I think this is a question of interface vs. implementation.

Python, JavaScript, and other languages which are traditionally considered interpreted but may do (JIT) compilation in their implementation are used as if they were interpreters: to the user, there's no separate compilation step. You run python somefile.py or node somefile.js (or refresh a browser holding a page), and editing the source code causes the next invocation to take those changes immediately. Contrast this with C/C++ and Java where there is definitely an explicit compilation step in nearly all implementations.

The program in this article thus is an implementation of a compiler, but has the interface of an interpreter.


In contrast, Java also did that and I doubt if most people think of Java as interpreted. So, using a byte-code interpreter may not be the criteria most people are using to decide on this. Truthfully, I think it is all a bit arbitrary.


That is definitely a compiler and anyone with a CS degree would call it that if they were discussing its functionality, because that's technically what it is. (Referring specifically to the part which compiles Python to bytecode)

Your SQL database also has a compiler. SQL is compiled to an execution plan. Compile doesn't only mean "create a machine code executable file".


> That is definitely a compiler and anyone with a CS degree would call it that if they were discussing its functionality because that's technically what it is.

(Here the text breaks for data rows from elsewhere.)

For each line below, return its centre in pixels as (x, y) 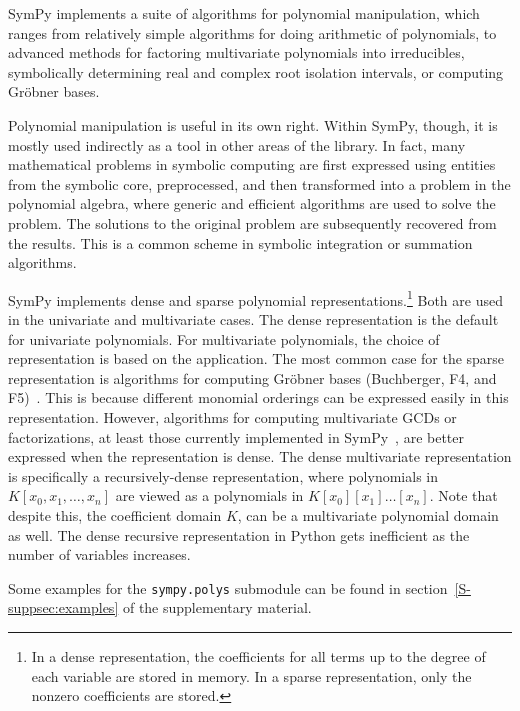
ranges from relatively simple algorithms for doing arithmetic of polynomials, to (252, 32)
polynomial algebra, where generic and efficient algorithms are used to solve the (252, 203)
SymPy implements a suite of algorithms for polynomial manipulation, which (244, 13)
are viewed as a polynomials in (209, 495)
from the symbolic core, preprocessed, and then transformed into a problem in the (259, 183)
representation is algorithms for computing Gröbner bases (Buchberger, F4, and (252, 377)
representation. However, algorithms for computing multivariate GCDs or (232, 416)
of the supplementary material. (217, 607)
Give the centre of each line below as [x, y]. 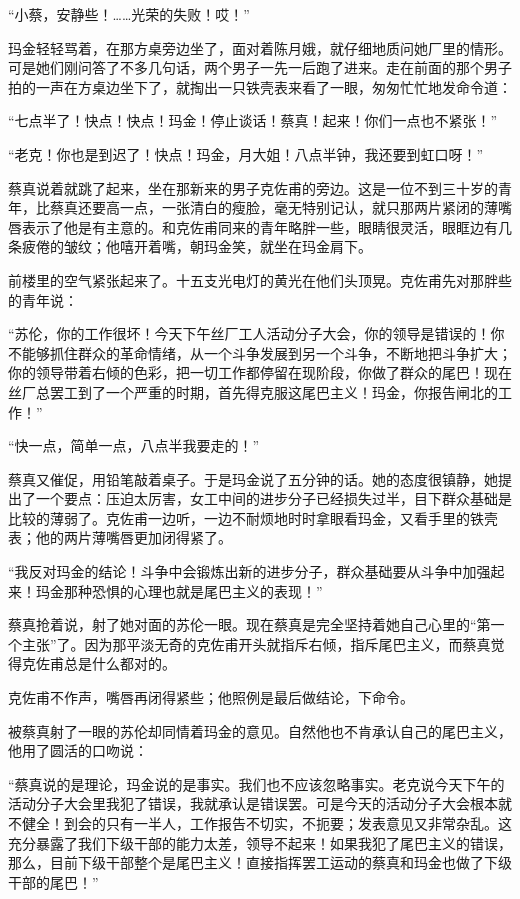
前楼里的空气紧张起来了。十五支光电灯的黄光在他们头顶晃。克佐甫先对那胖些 [260, 279]
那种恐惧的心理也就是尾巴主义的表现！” [193, 590]
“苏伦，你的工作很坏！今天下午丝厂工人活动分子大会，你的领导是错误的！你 [256, 333]
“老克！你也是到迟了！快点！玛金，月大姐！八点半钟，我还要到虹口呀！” [246, 153]
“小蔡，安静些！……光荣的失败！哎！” [129, 14]
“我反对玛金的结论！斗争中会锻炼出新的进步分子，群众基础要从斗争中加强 [249, 571]
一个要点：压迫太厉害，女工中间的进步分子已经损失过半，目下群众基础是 [273, 498]
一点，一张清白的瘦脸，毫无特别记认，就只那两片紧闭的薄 [308, 207]
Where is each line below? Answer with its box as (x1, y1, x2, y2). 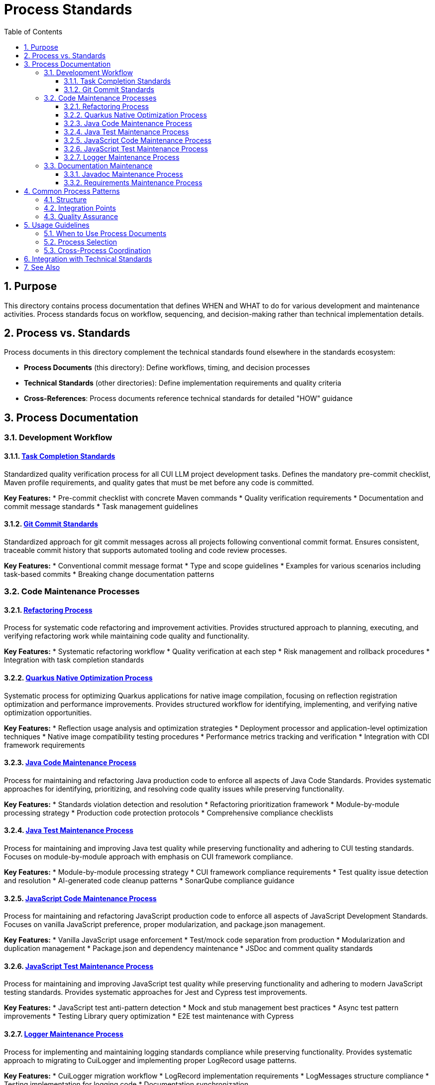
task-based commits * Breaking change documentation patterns (4, 569, 215, 578)
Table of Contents (4, 27, 63, 36)
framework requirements (4, 740, 85, 749)
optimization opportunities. (4, 708, 92, 717)
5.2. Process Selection (44, 237, 117, 246)
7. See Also (24, 263, 60, 271)
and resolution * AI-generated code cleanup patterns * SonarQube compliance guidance (4, 876, 295, 885)
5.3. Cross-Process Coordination (44, 246, 151, 255)
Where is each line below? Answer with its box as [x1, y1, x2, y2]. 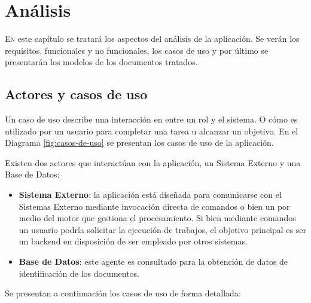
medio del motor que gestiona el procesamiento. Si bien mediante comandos [19, 212, 296, 224]
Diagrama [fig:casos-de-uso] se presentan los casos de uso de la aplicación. [5, 136, 274, 149]
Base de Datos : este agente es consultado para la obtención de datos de [19, 255, 288, 268]
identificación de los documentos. [19, 267, 140, 279]
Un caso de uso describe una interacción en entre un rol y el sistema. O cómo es [5, 113, 298, 126]
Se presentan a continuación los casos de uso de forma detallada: [5, 287, 241, 299]
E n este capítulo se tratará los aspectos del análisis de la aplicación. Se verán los [5, 32, 300, 45]
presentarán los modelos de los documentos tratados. [5, 56, 198, 68]
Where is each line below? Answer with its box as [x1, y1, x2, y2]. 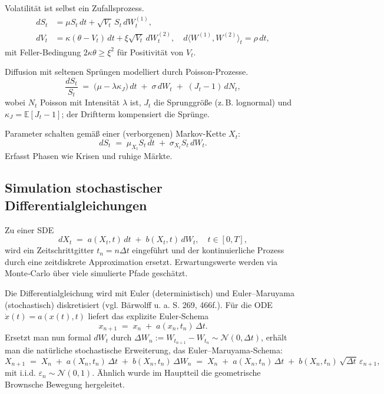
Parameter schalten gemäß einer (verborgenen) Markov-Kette [5, 127, 226, 140]
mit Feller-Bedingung [5, 45, 81, 58]
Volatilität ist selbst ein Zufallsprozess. [5, 2, 144, 14]
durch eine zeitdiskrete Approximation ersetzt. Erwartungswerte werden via [5, 255, 278, 267]
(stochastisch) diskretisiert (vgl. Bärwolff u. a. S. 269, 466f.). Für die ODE [5, 298, 273, 310]
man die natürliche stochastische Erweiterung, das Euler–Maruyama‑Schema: [5, 344, 283, 356]
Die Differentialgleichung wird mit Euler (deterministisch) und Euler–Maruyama [5, 286, 294, 299]
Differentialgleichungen [5, 196, 147, 214]
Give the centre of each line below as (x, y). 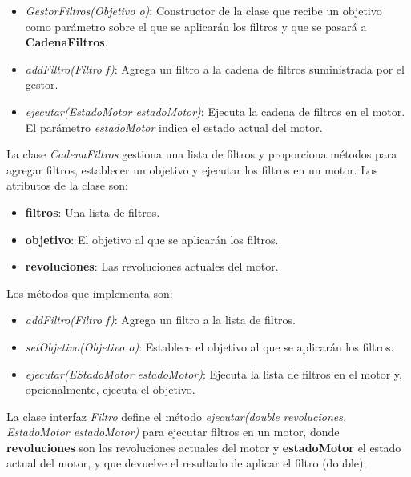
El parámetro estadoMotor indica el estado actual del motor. (174, 127)
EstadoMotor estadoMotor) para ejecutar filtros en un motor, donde (173, 432)
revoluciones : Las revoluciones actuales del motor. (152, 266)
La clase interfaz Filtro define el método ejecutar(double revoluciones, (177, 416)
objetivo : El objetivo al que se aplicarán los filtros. (152, 239)
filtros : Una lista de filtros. (93, 212)
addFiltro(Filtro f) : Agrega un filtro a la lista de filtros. (161, 320)
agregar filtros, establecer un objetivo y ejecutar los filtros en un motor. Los (192, 169)
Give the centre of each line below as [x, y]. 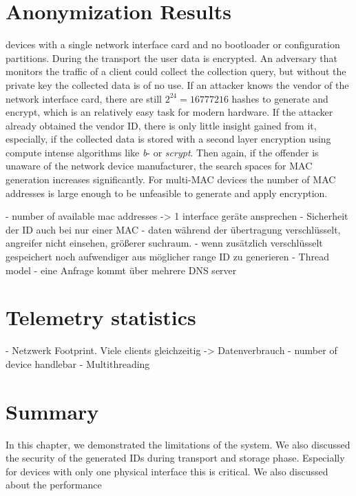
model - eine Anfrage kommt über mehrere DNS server [121, 270]
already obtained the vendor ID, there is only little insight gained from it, [161, 125]
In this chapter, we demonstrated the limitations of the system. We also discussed [178, 444]
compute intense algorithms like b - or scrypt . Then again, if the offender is [162, 152]
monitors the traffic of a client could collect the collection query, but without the [176, 71]
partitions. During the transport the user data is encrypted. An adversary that [172, 58]
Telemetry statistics [101, 317]
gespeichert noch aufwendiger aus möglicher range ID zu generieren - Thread [167, 257]
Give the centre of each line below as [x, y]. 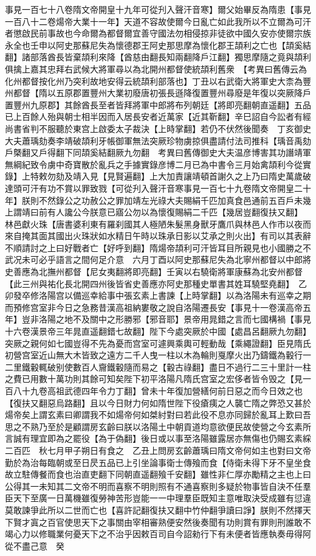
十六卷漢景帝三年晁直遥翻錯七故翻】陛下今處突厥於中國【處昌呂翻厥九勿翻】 [158, 331]
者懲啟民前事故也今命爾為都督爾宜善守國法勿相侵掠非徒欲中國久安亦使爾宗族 [158, 33]
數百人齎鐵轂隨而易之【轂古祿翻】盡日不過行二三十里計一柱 [192, 367]
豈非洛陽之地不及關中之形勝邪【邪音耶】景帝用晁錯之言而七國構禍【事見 [166, 319]
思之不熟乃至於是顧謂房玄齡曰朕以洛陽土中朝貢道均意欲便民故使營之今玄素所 [158, 426]
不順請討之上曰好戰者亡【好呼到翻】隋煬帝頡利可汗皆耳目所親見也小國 [145, 247]
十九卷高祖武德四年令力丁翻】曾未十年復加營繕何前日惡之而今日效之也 [162, 391]
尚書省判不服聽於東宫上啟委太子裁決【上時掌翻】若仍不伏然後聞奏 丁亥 [149, 128]
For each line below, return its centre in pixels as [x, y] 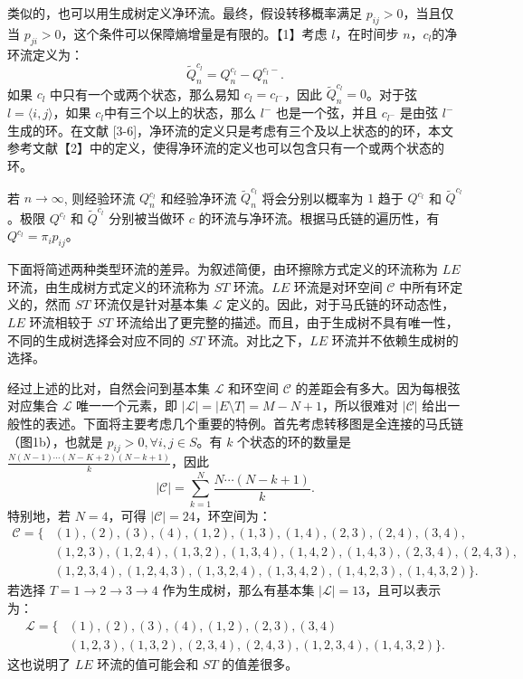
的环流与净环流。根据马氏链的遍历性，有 [319, 217]
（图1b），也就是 [55, 441]
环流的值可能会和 [148, 663]
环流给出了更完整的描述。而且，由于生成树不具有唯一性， [287, 322]
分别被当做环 [147, 217]
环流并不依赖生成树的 [395, 339]
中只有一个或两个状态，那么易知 [145, 94]
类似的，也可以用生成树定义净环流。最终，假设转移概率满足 [185, 13]
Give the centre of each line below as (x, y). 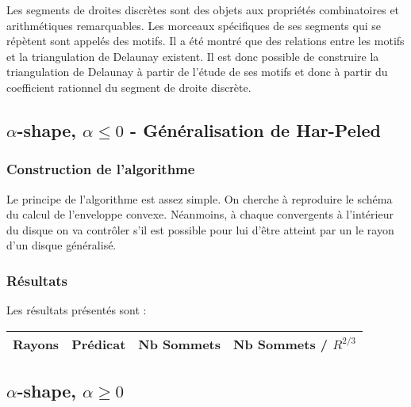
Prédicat (99, 344)
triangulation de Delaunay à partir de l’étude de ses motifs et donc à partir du (197, 72)
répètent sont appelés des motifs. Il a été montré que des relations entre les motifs (205, 41)
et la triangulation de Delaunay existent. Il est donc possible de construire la (193, 56)
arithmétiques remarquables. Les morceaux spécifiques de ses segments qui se (194, 25)
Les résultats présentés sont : (77, 310)
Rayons (36, 344)
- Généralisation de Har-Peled (255, 129)
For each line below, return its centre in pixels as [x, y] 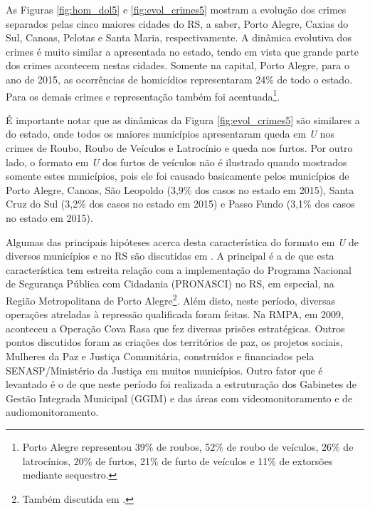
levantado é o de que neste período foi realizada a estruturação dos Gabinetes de [181, 384]
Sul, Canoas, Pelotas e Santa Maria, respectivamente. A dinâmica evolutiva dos [179, 37]
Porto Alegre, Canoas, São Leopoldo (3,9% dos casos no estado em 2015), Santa [180, 189]
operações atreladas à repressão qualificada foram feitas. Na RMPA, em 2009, [175, 314]
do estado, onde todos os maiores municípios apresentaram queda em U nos [170, 134]
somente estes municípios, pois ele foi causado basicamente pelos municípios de [178, 176]
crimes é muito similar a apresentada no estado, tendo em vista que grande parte [182, 51]
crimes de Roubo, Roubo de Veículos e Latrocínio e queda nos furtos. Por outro [179, 148]
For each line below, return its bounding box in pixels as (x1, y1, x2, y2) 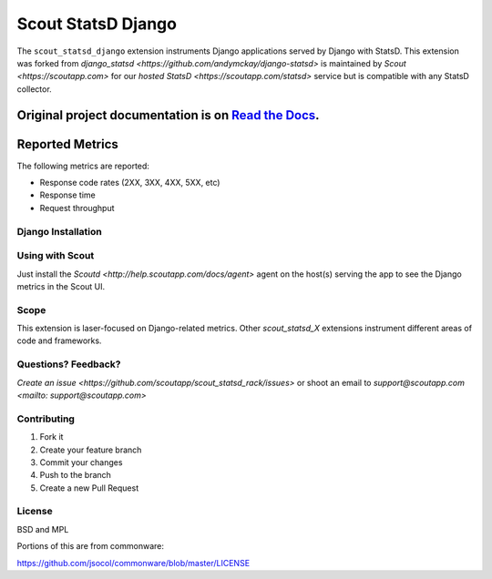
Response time (39, 189, 96, 200)
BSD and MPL (16, 523, 69, 534)
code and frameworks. (16, 335, 102, 346)
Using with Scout (16, 249, 95, 262)
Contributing (16, 412, 75, 425)
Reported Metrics (16, 137, 118, 152)
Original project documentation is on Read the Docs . (16, 107, 320, 123)
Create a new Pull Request (39, 482, 139, 493)
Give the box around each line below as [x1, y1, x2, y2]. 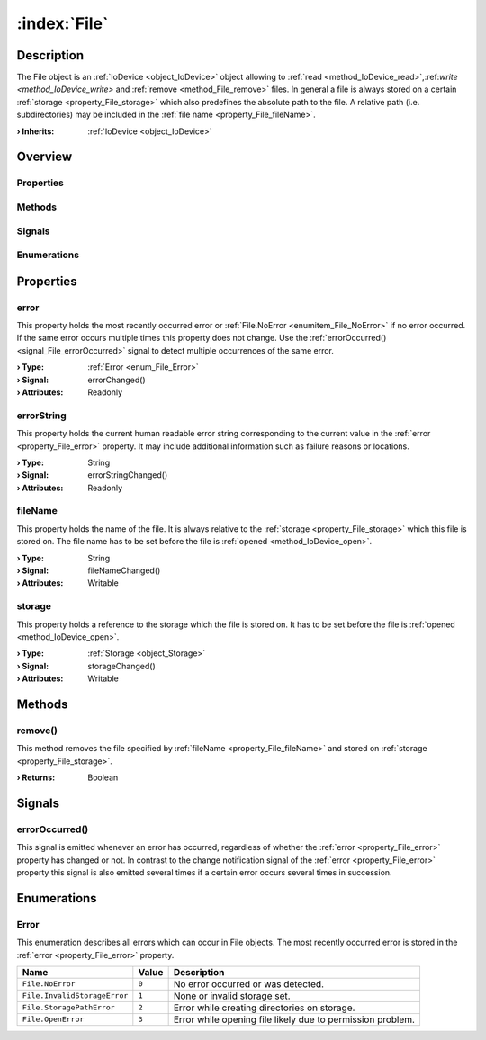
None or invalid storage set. [173, 990, 292, 1002]
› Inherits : [16, 126, 55, 137]
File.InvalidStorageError [22, 991, 129, 1000]
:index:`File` [16, 13, 109, 33]
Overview [16, 149, 73, 165]
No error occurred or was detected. [173, 977, 324, 990]
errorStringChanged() [87, 470, 168, 480]
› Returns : [16, 772, 56, 783]
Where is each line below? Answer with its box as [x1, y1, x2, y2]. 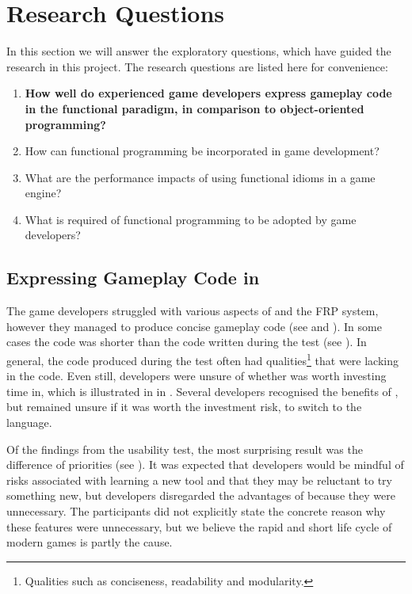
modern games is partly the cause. [6, 534, 173, 550]
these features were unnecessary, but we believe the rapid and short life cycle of [6, 518, 392, 535]
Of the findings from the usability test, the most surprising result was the [6, 440, 363, 457]
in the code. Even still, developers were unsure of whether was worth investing [6, 367, 387, 384]
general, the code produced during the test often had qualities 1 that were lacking [6, 350, 399, 368]
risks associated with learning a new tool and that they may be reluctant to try [6, 471, 392, 488]
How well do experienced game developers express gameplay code [25, 85, 392, 101]
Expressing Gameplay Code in [6, 265, 260, 290]
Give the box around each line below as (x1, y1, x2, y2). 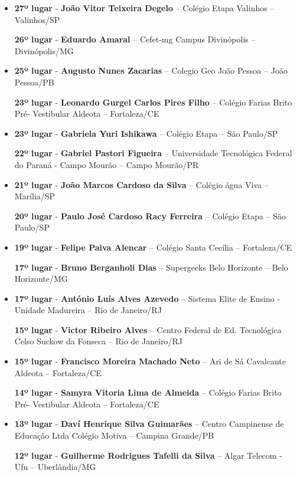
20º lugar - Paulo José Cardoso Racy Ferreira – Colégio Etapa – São (14, 209, 286, 222)
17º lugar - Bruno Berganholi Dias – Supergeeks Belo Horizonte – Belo (14, 261, 288, 273)
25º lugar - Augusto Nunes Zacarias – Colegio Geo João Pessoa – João (14, 64, 288, 77)
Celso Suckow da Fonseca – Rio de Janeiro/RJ (14, 335, 183, 347)
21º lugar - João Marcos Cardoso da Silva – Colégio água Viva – (14, 178, 269, 190)
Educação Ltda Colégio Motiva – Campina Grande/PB (14, 429, 214, 442)
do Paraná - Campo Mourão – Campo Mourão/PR (14, 158, 199, 170)
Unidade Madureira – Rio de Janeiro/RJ (14, 304, 162, 316)
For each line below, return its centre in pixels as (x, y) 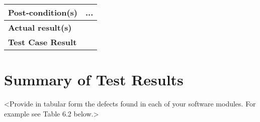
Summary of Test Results (94, 80)
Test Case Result (42, 42)
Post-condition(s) (43, 12)
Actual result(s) (40, 27)
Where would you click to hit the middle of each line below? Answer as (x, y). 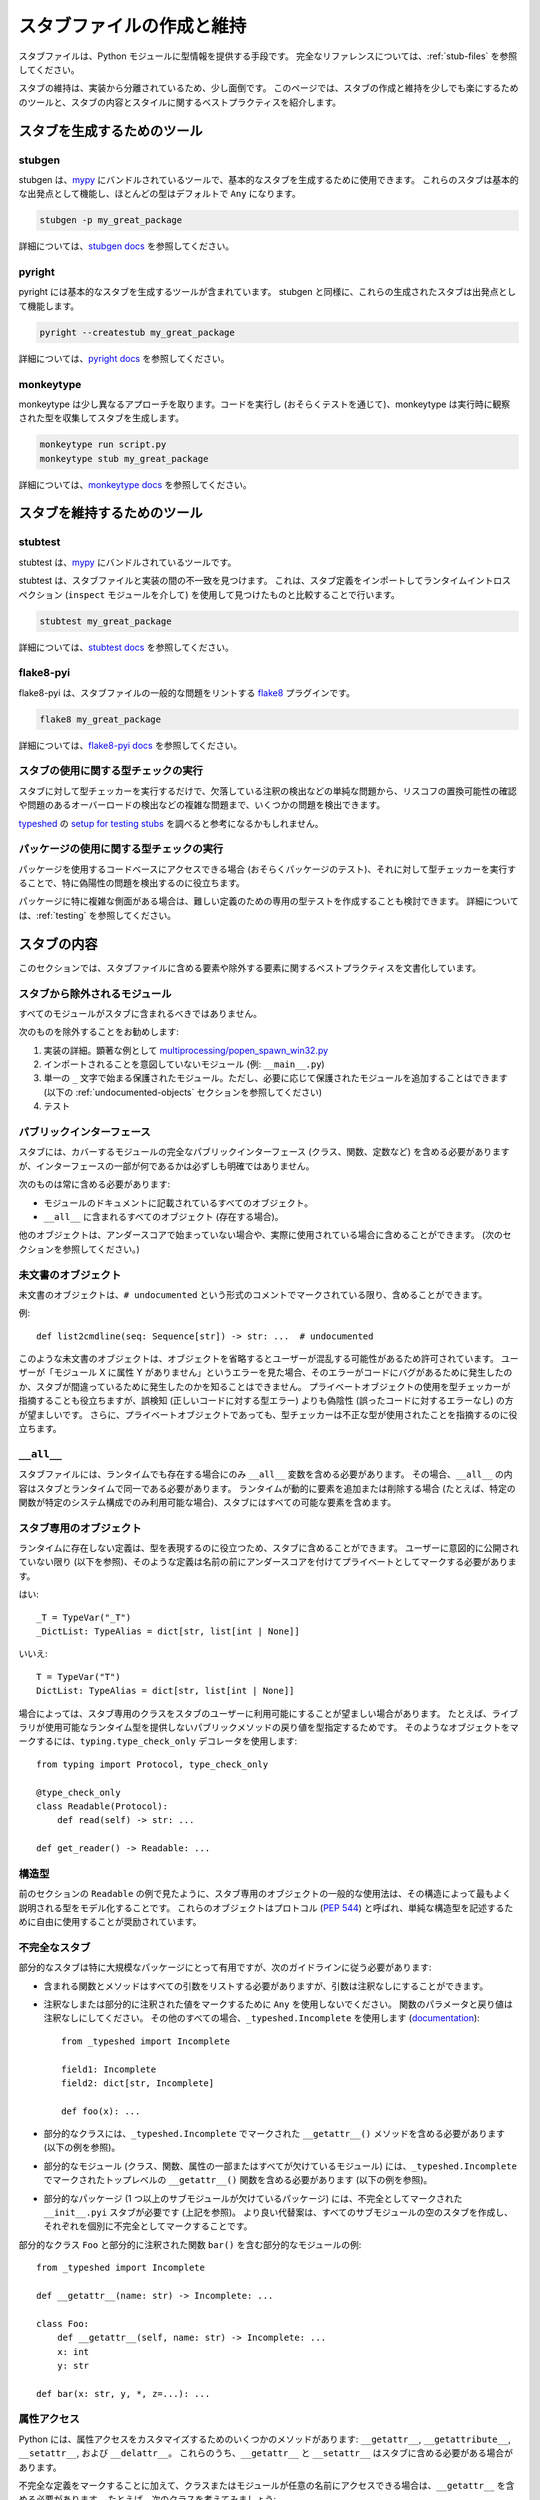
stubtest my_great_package (105, 621)
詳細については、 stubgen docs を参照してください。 (126, 246)
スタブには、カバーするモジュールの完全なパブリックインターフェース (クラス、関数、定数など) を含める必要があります (264, 1152)
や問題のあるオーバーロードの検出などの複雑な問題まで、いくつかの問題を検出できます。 (201, 805)
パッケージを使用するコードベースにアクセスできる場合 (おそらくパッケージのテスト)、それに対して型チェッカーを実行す (267, 869)
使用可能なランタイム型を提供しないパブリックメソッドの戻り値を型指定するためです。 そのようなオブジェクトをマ (281, 1727)
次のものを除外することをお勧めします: (99, 1032)
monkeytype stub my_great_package (124, 458)
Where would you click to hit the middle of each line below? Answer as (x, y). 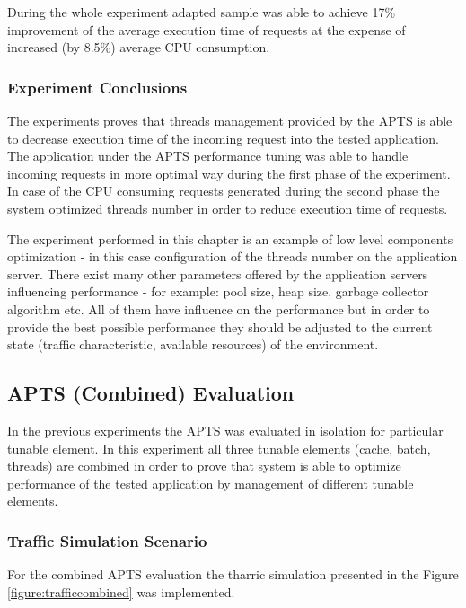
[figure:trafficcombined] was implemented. (121, 591)
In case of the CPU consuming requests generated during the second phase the (224, 191)
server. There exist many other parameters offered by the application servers (218, 273)
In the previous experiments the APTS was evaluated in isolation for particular (225, 430)
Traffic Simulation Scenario (107, 540)
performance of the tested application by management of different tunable (211, 483)
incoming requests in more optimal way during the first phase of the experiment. (229, 173)
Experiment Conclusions (97, 87)
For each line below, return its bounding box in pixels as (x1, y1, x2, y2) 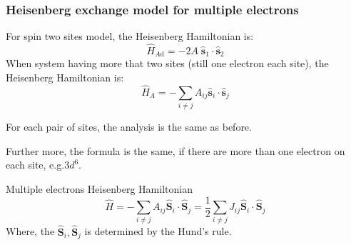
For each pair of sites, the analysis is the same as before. (6, 119, 252, 134)
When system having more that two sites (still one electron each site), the (6, 56, 329, 71)
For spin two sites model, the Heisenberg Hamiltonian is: (6, 29, 254, 44)
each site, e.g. (6, 157, 65, 172)
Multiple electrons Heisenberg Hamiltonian (6, 181, 193, 196)
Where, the (6, 224, 55, 239)
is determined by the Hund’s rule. (84, 224, 232, 239)
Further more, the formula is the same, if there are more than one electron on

None of these assertions is correct.

> (Referring specifically to the part which compiles Python to bytecode)

So referring specifically to something different than what I explicitly specified, it's called something else.

By that reasoning, a cow is a muscle and you are an acid.

> Your SQL database also has a compiler.

"Has a" and "is a" are rather different relationships.

> Compile doesn't only mean "create a machine code executable file".

You're the only person who made that assertion.


> None of these assertions is correct.

You should fix the Wikipedia article:

https://en.wikipedia.org/wiki/CPython

"CPython can be defined as both an interpreter and a compiler as it compiles Python code into bytecode before interpreting it."